Lettera ad un altro artista

Solo nei momenti bui, d’incertezza, di impotente sopravvivenza, fare arte rappresenta il solo modo di vivere e comunicare. Negli anni ottanta c’eravamo scordati dell’arte, che si scontrava con il nulla o con la morte o con la povertà, eravamo affamati di successo. Oppure no! Eravamo giusti, la poesia dell’arte rendeva bene economicamente ed era giusto così, una ricompensa allo sforzo creativo.
No, eravamo solo a un banchetto più lussuoso e l’osso era ricoperto con più carne. Grazie fortuna, ora mi sorprendo sempre più a vivere di ricordi e delle grandi cose di un tempo: viaggi, mostre, cene, direttori di musei e copertine e soldi da poter spendere senza pensarci due volte.
Eppure sembra giusto che gli artisti per il fatto che esprimessero ognuno nel modo proprio il loro migliore “colore”, appartenessero ad una classe privilegiata e protetta. Ma di quale arte sto parlando, sì, solo di quella mia, sì, di quella dalla parte dell’individuo contro il “sistema governativo”, quella contro il “sistema Cosmico” o il “sistema familiare” o il “sistema dell’arte” o del mercato. Volevo che la fortuna continuasse ad aiutarmi a rimanere saprofita, cinico, comodo, in un mondo di sistemi marci sì da poter in una posizione traditora colpire al meglio il peggio. Ma il marcio mi ha affogato, ed ora penso che l’arte non mi salvi, che mi dia poco e dia poco a quegli altri per cui volevo parteggiare.
Quali messaggi ho creato o dovrò creare per poter davvero comunicare e vivere con l’arte? E così alla soglia dei miei ultimi 42 anni mi sento frutto del mio tempo consumistico; ragazzo viziato e deluso. Ma credo che non sia solo per la delusione che ti stia scrivendo, caro Bruno Ceccobelli, forse è perché soprattutto mi sentivo “portatore” e che ora senza i fasti passati non sappia più cosa ho portato, e cosa potrò portare da oggi in avanti. Già mi sento troppo vecchio per farcela in tempo, non dormo più bene, ho vissuto un sogno felice grazie all’excapitalismo: ma la via è più stretta e il cammino più impervio, riuscirò mai a pacificarmi, riuscirò a comunicare con la gente e ad avere rispetto e devozione per Bruno Ceccobelli? L’arte insomma serve come consolazione o adulazione? O è capace di creare vita autonoma? Devo cadere ancora più in basso? Ancora più angosciato per accorgermi a quale livello l’arte può smuovere le energie? A quale destino ci prepara! Di quale arte sto parlando? Ma di quella vera, che non si compra né si vende.

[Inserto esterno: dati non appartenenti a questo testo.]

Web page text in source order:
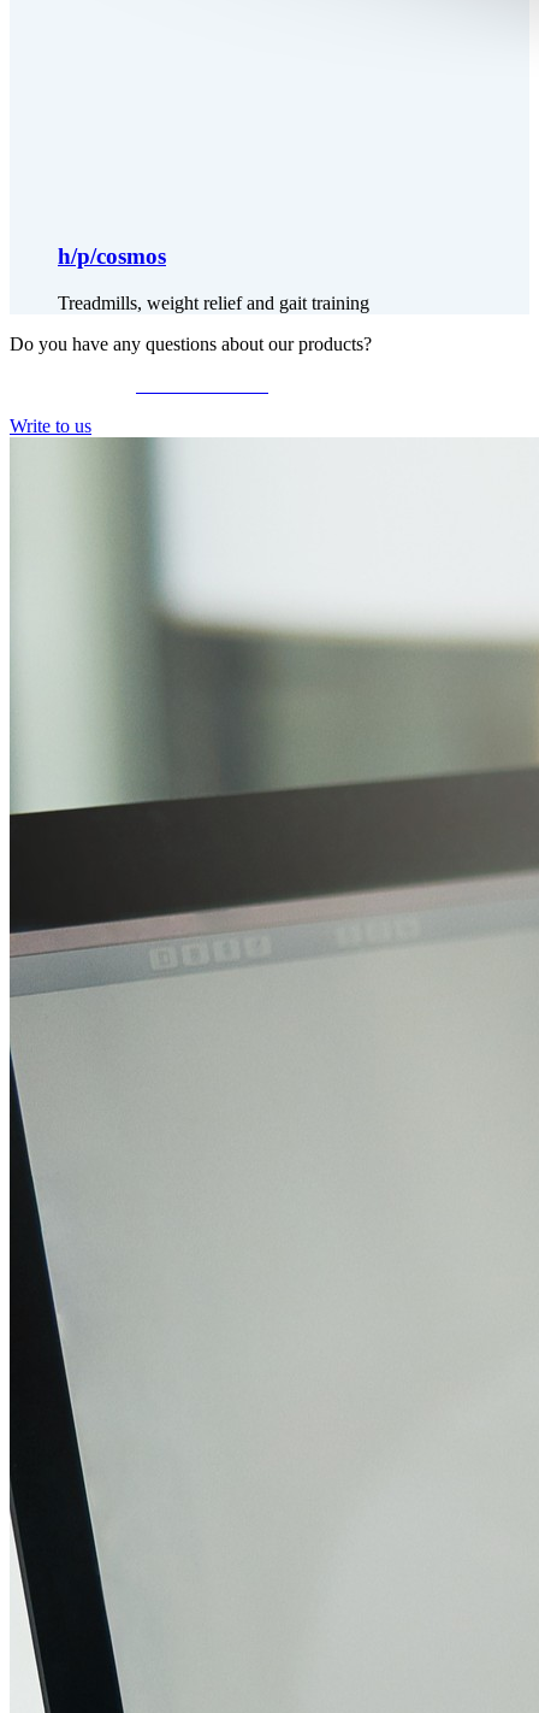
h/p/cosmos
Treadmills, weight relief and gait training
Do you have any questions about our products?
Write to us
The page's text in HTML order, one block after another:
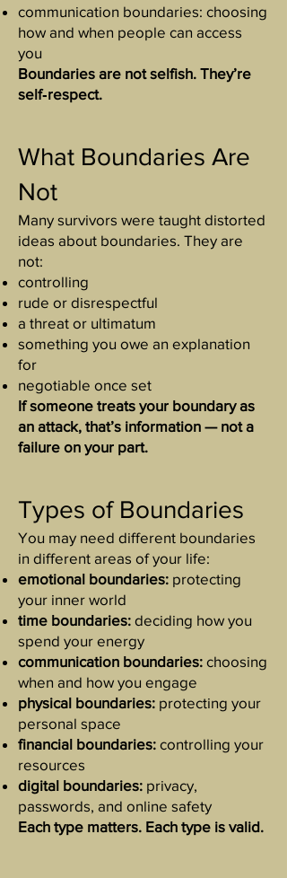
communication boundaries: choosing
how and when people can access
you
Boundaries are not selfish. They’re
self‑respect.
What Boundaries Are
Not
Many survivors were taught distorted
ideas about boundaries. They are
not:
controlling
rude or disrespectful
a threat or ultimatum
something you owe an explanation
for
negotiable once set
If someone treats your boundary as
an attack, that’s information — not a
failure on your part.
Types of Boundaries
You may need different boundaries
in different areas of your life:
emotional boundaries: protecting
your inner world
time boundaries: deciding how you
spend your energy
communication boundaries: choosing
when and how you engage
physical boundaries: protecting your
personal space
financial boundaries: controlling your
resources
digital boundaries: privacy,
passwords, and online safety
Each type matters. Each type is valid.
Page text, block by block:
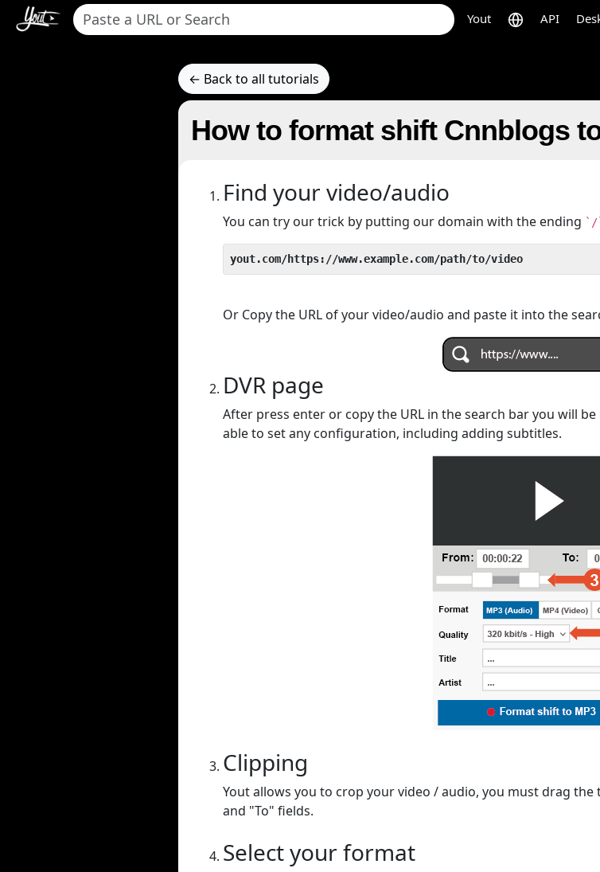
Yout API
← Back to all tutorials
How to format shift Cnnblogs
Find your video/audio
You can try our trick by putting our domain with the ending `/
yout.com/https://www.example.com/path/to/video
Or Copy the URL of your video/audio and paste it into the
DVR page
After press enter or copy the URL in the search bar you will
able to set any configuration, including adding subtitles.
Clipping
Yout allows you to crop your video / audio, you must drag
and "To" fields.
Select your format
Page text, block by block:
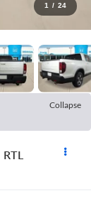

Quella che si prova sulla propria pelle arte della misericordia, della pazienza, dell’umiltà, dell’onestà del tempo del lavoro svolto.
Arte della comunicazione, comunione terrestre-celeste. Il resto è solo mercimonio convenzionale senza valore e senza ricambio. Ho la presunzione di vendere buone azioni? O non so vedere più in là del mio naso?
E comunque la vita quasi sempre è più lunga di quanto uno possa credere, e la corsa iniziale per arrivare subito in vetta è la cosa più superficiale!
Stagionare e soffrire per l’arte, impara l’arte e mettila da parte, ma quanta arte devi imparare? Tutta l’arte naturalmente.
Caro confratello, puoi rispondermi con una tua confessione spedendola ad un altro artista; se non ti piace il gioco puoi semplicemente spedire la mia ad un altro artista. Non spezzare la catena.